PHP (user_edit_process.php)

<?php
$employeenr = $_POST['employeenr'];
$name = $_POST['name'];
$membertype = $_POST['membertype'];

$stmt = $link->prepare("UPDATE users SET employeenr = ?, name = ?, membertype = ?");
$stmt->bind_param("isi", $employeenr, $name, $membertype);
$stmt->execute();

if ($stmt) {
echo 'success';
} else {
echo 'fail';
}
?>


if i put the
$("#editUserMsg").show().dealy(5000).fadeOut();
just above the
$.ajax
the message appears, so that must mean that the ajax code isn't working correct. Any suggestions?

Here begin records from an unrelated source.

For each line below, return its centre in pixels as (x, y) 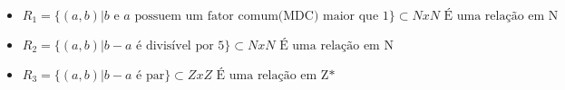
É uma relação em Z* (276, 76)
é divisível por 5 (180, 46)
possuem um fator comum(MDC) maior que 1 (262, 16)
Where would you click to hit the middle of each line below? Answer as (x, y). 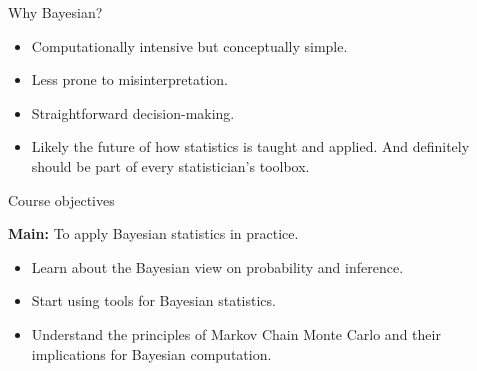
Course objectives (61, 199)
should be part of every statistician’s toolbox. (170, 165)
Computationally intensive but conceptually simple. (189, 45)
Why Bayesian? (55, 12)
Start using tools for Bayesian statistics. (153, 300)
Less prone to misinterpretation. (129, 79)
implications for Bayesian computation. (151, 353)
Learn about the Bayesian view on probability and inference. (217, 266)
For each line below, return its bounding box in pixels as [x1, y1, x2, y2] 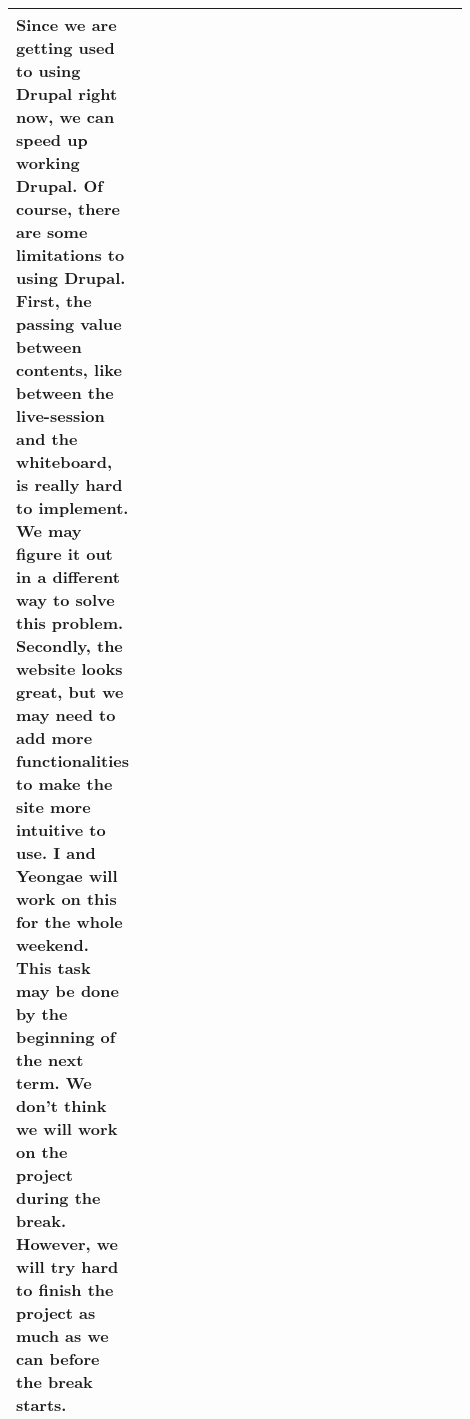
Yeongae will [16, 864, 118, 887]
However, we [16, 1232, 118, 1255]
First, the [16, 289, 92, 312]
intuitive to [16, 818, 106, 841]
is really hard [16, 473, 123, 496]
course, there [16, 197, 120, 220]
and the [16, 427, 78, 450]
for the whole [16, 910, 123, 933]
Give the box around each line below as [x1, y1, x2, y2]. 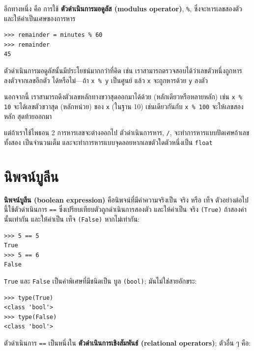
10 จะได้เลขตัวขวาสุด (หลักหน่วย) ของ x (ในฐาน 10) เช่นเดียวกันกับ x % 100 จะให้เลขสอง [4, 101, 244, 111]
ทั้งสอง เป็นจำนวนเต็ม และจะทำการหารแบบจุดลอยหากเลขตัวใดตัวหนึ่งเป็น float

EDIT Solved. I had forgotten to include the file where the variable
$link
wes defined.

Answer

It seems that you have a problem in your either in your prepare statement or in the bind_parameter. You should always check for error, so I suggest you do like this to check for errors:

<?php
    $employeenr = $_POST['employeenr'];
    $name = $_POST['name'];
    $membertype = $_POST['membertype'];

    if (!($stmt = $mysqli->prepare("UPDATE users SET employeenr = ?, name = ?, membertype = ?"))) {
        echo "Prepare failed: (" . $mysqli->errno . ") " . $mysqli->error;
    }

    if (! $stmt->bind_param("isi", $employeenr, $name, $membertype)) {
        echo "Binding parameters failed: (" . $stmt->errno . ") " . $stmt->error;
    }

    if (!$stmt->execute()) {
        echo "Execute failed: (" . $stmt->errno . ") " . $stmt->error;
    }
?>

and then in you JS, add this to your success method:

console.log(text);

Check your Firefox console (Ctrl-Shift-Q), and if there is an error you would find it under "Network" -> Click the "user_edit_process.php" in the list -> and in the right window under "Preview".